*Instructions for the task*. Using the records below, write out only the lines from the line containing "Text of this" up to and including the line containing "Page text, block", exactly, with no pictures.

Provided records Start Marker

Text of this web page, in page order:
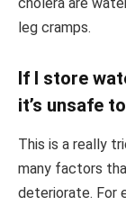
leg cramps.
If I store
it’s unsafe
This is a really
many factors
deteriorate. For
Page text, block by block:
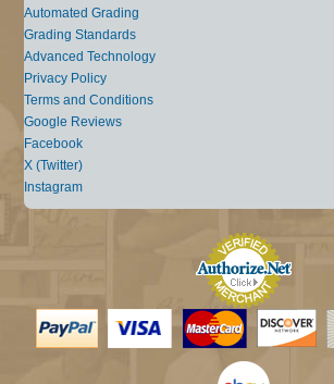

Provided records End Marker
Provided records Start Marker

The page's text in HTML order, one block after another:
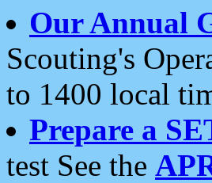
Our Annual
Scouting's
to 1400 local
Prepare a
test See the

Provided records End Marker

*Solution to this task*.
Text of this web page, in page order:
leg cramps.
If I store
it’s unsafe
This is a really
many factors
deteriorate. For
Page text, block by block:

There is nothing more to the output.